Directions:
All lines from the one containing "Being the owner" to the end of the listing below are to be reproduced exactly, and no others.

--- Data in this exercise Enclosed Below ---

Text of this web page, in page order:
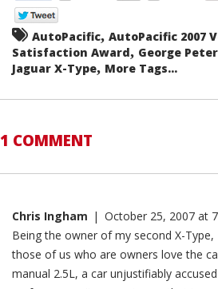
AutoPacific, AutoPacific 2007
Satisfaction Award, George
Jaguar X-Type, More Tags...
1 COMMENT
Chris Ingham | October 25, 2007 at
Being the owner of my second X-
those of us who are owners love the
manual 2.5L, a car unjustifiably

--- End of Enclosed Data in this exercise ---

Task result:
Being the owner of my second X-
those of us who are owners love the
manual 2.5L, a car unjustifiably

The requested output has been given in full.